The moral of the story is : do a complete backup before you install, and don't rush out to install first day unless you need to. I'm quite happy to let the early adopters find all the bugs for me.
... if I really want to back up an image of my boot partition ...
Why would you want to do that ? Same question for other partitions BTW.
If you do an image backup, then you make it harder to restore other than a "nuke and setup exactly as it was before". Often, if I have to restore something, I'll take the opportunity to tidy up or upgrade - drop a bigger disk in (prices have dropped since I built the system), shrink a partition/filesystem I'd over-provisioned previously, and so on. All these are possible with an image backup, but are harder. Images also take up much more space.

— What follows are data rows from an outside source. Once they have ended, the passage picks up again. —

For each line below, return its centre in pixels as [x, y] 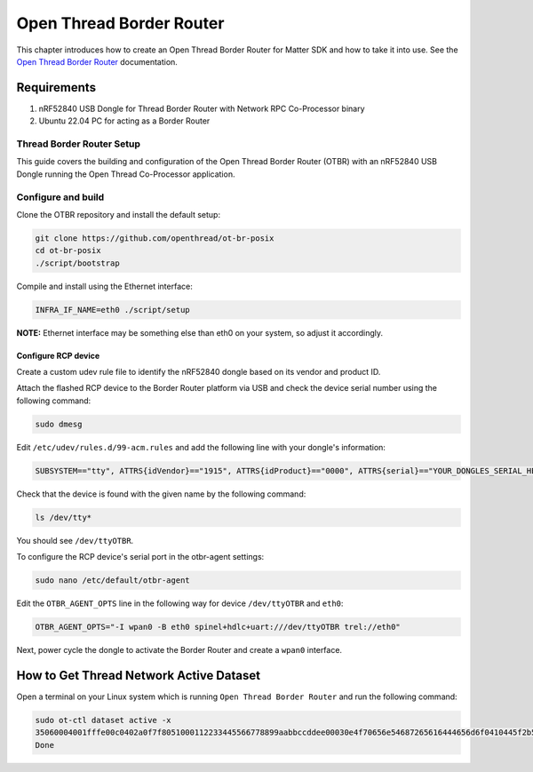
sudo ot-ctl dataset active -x [103, 720]
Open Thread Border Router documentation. [97, 61]
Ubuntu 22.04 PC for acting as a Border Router [124, 121]
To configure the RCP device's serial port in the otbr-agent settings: [140, 557]
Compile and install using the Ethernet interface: [104, 286]
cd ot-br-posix [68, 251]
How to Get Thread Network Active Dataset [139, 675]
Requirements [56, 88]

Boot partition is a doddle - it's sometimes mounted r/o by default, and even if it isn't, it's static. So something as simple as "rsync -avHx --numeric-ids --delete /boot/ (some destination spec depending on your setup)" will create you an exact copy of the file in the boot filesystem. Restoring them is a simple as recreating the boot partition and filesystem, then rsync the files back. If you only need one file, just restore the one file. And when you refresh your backup, it only needs to copy what's changed - useful if you aren't lucky enough to have super-duper-mega-hyper-fast internet and are doing remote backups.

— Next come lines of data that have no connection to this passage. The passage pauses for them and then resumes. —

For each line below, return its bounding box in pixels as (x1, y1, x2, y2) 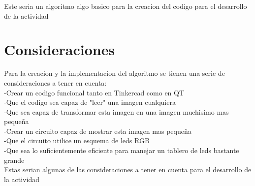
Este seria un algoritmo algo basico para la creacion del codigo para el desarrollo (4, 1, 247, 11)
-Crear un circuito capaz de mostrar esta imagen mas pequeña (4, 125, 191, 136)
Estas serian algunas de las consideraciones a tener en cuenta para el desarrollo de (4, 164, 252, 175)
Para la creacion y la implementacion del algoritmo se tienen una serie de (4, 68, 225, 78)
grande (4, 155, 25, 165)
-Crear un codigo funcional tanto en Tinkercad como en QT (4, 87, 185, 97)
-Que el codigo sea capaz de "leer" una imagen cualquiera (4, 97, 176, 107)
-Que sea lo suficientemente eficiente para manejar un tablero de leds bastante (4, 145, 239, 155)
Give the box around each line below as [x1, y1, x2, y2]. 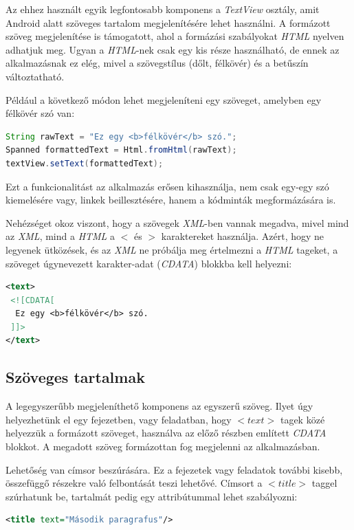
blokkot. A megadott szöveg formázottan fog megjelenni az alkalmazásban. [5, 439, 320, 454]
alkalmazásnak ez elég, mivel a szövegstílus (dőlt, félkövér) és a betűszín [5, 56, 309, 70]
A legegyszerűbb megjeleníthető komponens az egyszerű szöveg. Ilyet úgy [5, 399, 313, 413]
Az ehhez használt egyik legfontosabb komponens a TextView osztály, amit [5, 2, 320, 16]
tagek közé [280, 412, 325, 426]
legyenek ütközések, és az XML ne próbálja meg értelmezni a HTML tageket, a [5, 242, 338, 256]
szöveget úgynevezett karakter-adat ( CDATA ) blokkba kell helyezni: [5, 256, 292, 270]
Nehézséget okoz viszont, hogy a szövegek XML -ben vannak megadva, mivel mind [5, 215, 349, 230]
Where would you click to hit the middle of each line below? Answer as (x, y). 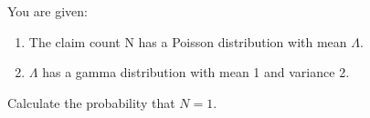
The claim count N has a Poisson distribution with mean (188, 41)
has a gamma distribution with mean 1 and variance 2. (196, 72)
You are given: (48, 11)
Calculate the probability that (91, 102)
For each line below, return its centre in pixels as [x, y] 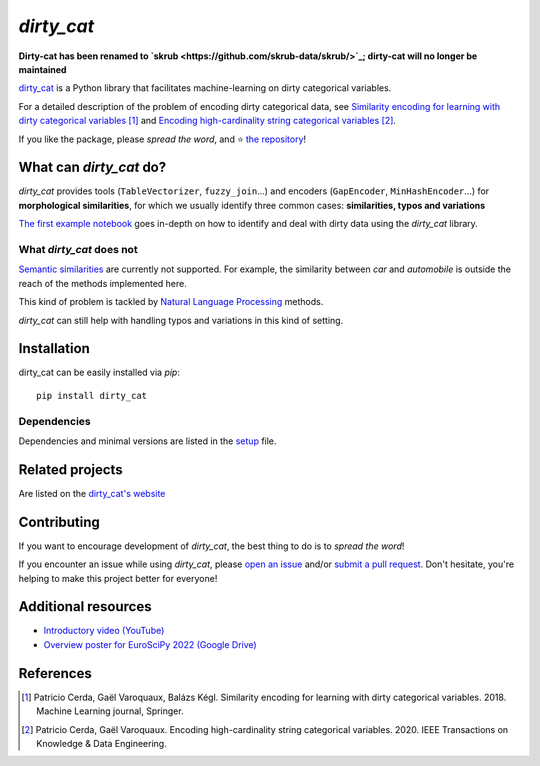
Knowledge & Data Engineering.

There's other options such as tar or cpio which will leave you with a single file (optionally with compression) - but then that leaves you with a harder task if you don't want to restore everything.
Yes, I know you can mount an image file as a read-only filesystem and copy stuff from it, but that restricts you in how you keep your image files. Potentially you might have to copy one from "somewhere" before you can mount it. That is trivial with the small /boot filesystem, but I like to handle all my filesystems in the same way, and some are TB in size.